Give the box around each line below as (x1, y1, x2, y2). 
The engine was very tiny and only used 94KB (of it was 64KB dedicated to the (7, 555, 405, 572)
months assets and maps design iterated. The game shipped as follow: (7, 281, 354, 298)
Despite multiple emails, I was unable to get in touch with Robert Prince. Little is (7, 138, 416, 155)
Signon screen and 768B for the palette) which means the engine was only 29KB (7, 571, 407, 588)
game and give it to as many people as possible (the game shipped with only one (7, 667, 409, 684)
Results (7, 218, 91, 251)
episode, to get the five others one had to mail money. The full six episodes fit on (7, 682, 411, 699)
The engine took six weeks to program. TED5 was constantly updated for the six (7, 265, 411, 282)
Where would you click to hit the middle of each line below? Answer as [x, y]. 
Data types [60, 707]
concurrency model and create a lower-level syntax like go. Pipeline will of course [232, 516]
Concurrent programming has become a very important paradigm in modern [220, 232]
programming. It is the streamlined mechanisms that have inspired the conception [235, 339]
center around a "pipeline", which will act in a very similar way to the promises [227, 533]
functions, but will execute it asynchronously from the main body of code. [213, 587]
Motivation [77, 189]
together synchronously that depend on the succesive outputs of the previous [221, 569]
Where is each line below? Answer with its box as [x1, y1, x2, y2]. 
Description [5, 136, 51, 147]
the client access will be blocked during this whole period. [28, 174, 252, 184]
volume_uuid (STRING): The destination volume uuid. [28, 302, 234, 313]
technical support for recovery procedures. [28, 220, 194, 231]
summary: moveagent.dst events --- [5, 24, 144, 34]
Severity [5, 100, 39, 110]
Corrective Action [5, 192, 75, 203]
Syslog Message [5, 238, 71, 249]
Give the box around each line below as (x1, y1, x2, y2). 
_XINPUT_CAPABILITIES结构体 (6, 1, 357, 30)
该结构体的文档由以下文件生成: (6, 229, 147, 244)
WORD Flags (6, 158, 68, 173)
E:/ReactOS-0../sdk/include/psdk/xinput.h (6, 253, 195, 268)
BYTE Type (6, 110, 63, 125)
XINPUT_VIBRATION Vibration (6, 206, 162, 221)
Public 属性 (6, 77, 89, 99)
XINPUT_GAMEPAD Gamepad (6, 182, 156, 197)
+---+
### Task details
Every line from the one containing "Where would you" through the last line above should be retyped exactly; no other lines are wanted.

### Answer to this task
Where would you click to hit the middle of each line below? Answer as [x, y]. 
Data types [60, 707]
concurrency model and create a lower-level syntax like go. Pipeline will of course [232, 516]
Concurrent programming has become a very important paradigm in modern [220, 232]
programming. It is the streamlined mechanisms that have inspired the conception [235, 339]
center around a "pipeline", which will act in a very similar way to the promises [227, 533]
functions, but will execute it asynchronously from the main body of code. [213, 587]
Motivation [77, 189]
together synchronously that depend on the succesive outputs of the previous [221, 569]
Where is each line below? Answer with its box as [x1, y1, x2, y2]. 
Description [5, 136, 51, 147]
the client access will be blocked during this whole period. [28, 174, 252, 184]
volume_uuid (STRING): The destination volume uuid. [28, 302, 234, 313]
technical support for recovery procedures. [28, 220, 194, 231]
summary: moveagent.dst events --- [5, 24, 144, 34]
Severity [5, 100, 39, 110]
Corrective Action [5, 192, 75, 203]
Syslog Message [5, 238, 71, 249]
Give the box around each line below as (x1, y1, x2, y2). 
_XINPUT_CAPABILITIES结构体 (6, 1, 357, 30)
该结构体的文档由以下文件生成: (6, 229, 147, 244)
WORD Flags (6, 158, 68, 173)
E:/ReactOS-0../sdk/include/psdk/xinput.h (6, 253, 195, 268)
BYTE Type (6, 110, 63, 125)
XINPUT_VIBRATION Vibration (6, 206, 162, 221)
Public 属性 (6, 77, 89, 99)
XINPUT_GAMEPAD Gamepad (6, 182, 156, 197)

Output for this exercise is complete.